We’re saying: “We bought it on behalf of Karma Dzong!” — which sounded like jibberish to them.
Then we say: “We bought it from Don Pavel,” which is true … that’s the name of the previous owner. I think when the sheriff heard that name, it made him think … maybe we were the rightful owners.
What happened was, the boy scout guy had seen us and he called the sheriff. They fired this rifle to get our attention. The sheriff was a Colorado cowboy. He says, “One of you come up here.” So I go there and I get in the Jeep with these two guys and the rifle, and we drive about a half-mile to the boy scout camp. I know John Roper was involved in the transaction, so I’m holding onto his phone number like a talisman.
I’m sitting in the car with the boy scout guy who is really pissed off. I’m sitting in the Jeep, freezing my ass off while the sheriff’s inside making phone calls. The sheriff comes back out and gets in his Jeep, and closes the door.
The boy scout guy says, “Well”
The sheriff looks at him and he says, “They own it.”
The boy scout guy takes his rifle and he slams it on the floor of the Jeep. I thought we were dead. We were hippies, and we were in fuckin’ Colorado. These were cowboys. We were hippies and they were cowboys. It was like cowboys and Indians. The Sheriff says something like, “This is the land of the free,” or something like that. So they drive me back and drop me off right at the top, not where we were. I had bare feet … I was into this barefoot thing at the time.
So, there we were … the first night on the land.
Soon after that, Tom and Jane Ryken came up and we built the main building [shown below]. Tom was the master builder, he was the guy. It was really more like a barn than anything else — a dirt floor, no insulation. There was a loft and at first there might have been six couples sleeping there. It was pretty crude and it motivated people to start building all the little huts. So what happened was the couples built huts and moved out and the single folks (mostly guys) just crashed in what we called the main building.
We had Thanksgiving dinner and Rinpoche came up. I remember that we drank a lot; we listened to Fleetwood Mac and the Rolling Stones. Rinpoche came up a few times; it wasn’t just Thanksgiving. First it was just called The Land, then it was Karma Dzong Mountain Center, or Karma Dzong Meditation Center. Then it became Rocky Mountain Meditation Center, RMMC. The joke was that it was the Rocky Mountain Motorcycle Club. Then it became Rocky Mountain Dharma Center, which was quite a bit later.

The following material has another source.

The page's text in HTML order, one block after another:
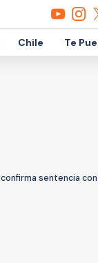
Chile Te
sentencia

Rinpoche comes up one night and we have a shrine, right The shrine’s there with five offering bowls and a picture and tea and incense. We’re all sort of staring at the shrine, sitting on the couches. Rinpoche says, “What do you do at night” So Zanto (Terry Mason) jumps up and picks up the shrine cloth, and throws it over the offering bowls. Under the shrine cloth is a TV. It’s a TV set with a shrine on top. Rinpoche says, “Hmm, Tibetan Buddhism in America.” Which of course we all laughed at. Then we watched Children of the Damned on TV. Of course this is before the days of VCRs. We had an antenna, so we could pick up Laramie, Wyoming — which wasn’t that far. So, 17 of us watched Children of the Damned with Rinpoche with the shrine cloth covering the shrine.

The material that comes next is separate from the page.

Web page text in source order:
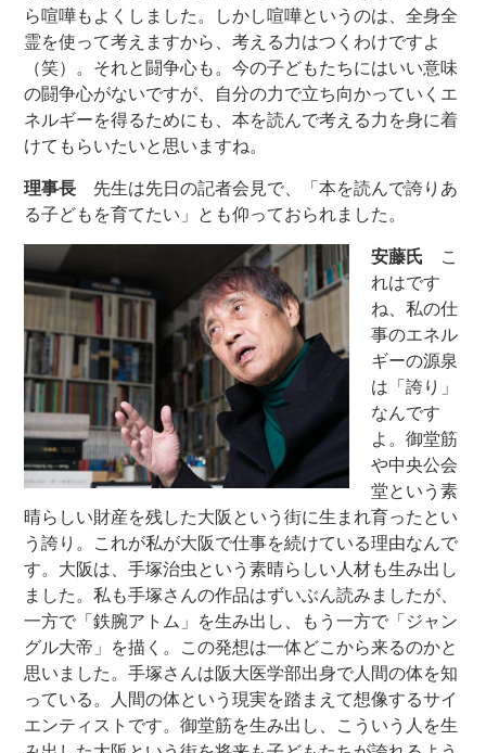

After that it got kind of settled. People built buildings. It was a good thing that it snowed in September that first year because you realized … this was not fuckin’ around. We were at 9,000 ft. That first winter everyone built huts.

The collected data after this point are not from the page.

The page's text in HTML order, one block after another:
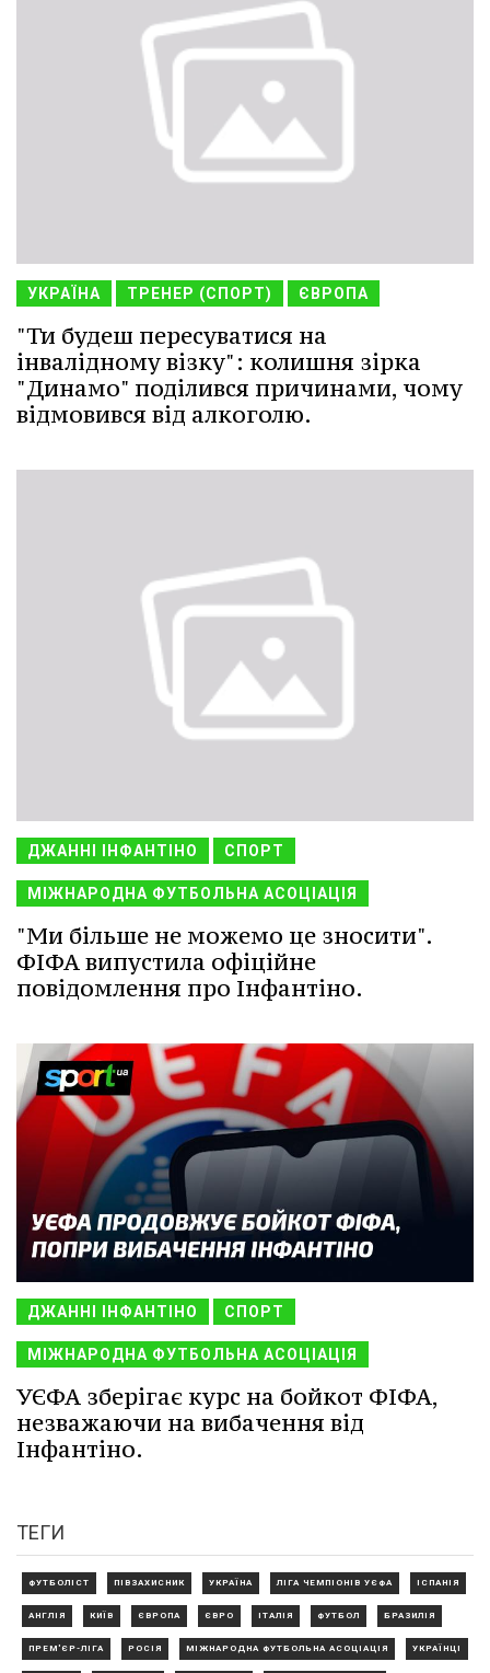
УКРАЇНА ТРЕНЕР (СПОРТ) ЄВРОПА
"Ти будеш пересуватися на
інвалідному візку": колишня зірка
"Динамо" поділився причинами, чому
відмовився від алкоголю.
ДЖАННІ ІНФАНТІНО СПОРТ
МІЖНАРОДНА ФУТБОЛЬНА АСОЦІАЦІЯ
"Ми більше не можемо це зносити".
ФІФА випустила офіційне
повідомлення про Інфантіно.
ДЖАННІ ІНФАНТІНО СПОРТ
МІЖНАРОДНА ФУТБОЛЬНА АСОЦІАЦІЯ
УЄФА зберігає курс на бойкот ФІФА,
незважаючи на вибачення від
Інфантіно.
ТЕГИ
ФУТБОЛІСТ ПІВЗАХИСНИК УКРАЇНА ЛІГА ЧЕМПІОНІВ УЄФА ІСПАНІЯ
АНГЛІЯ КИЇВ ЄВРОПА ЄВРО ІТАЛІЯ ФУТБОЛ БРАЗИЛІЯ
ПРЕМ'ЄР-ЛІГА РОСІЯ МІЖНАРОДНА ФУТБОЛЬНА АСОЦІАЦІЯ УКРАЇНЦІ

The second year, people built different things, like the dome, the yurt. I built the dome. I dug the holes by hand, mixed the concrete with the gasoline cement mixer. Emur (Terry Kemp) built the house that became Prajna. He had a terrible car accident where Binky (one of the Pygmies) and his wife died. He got some insurance money from that, $15,000 or so, which was all the money in the world at that time. So he built Prajna.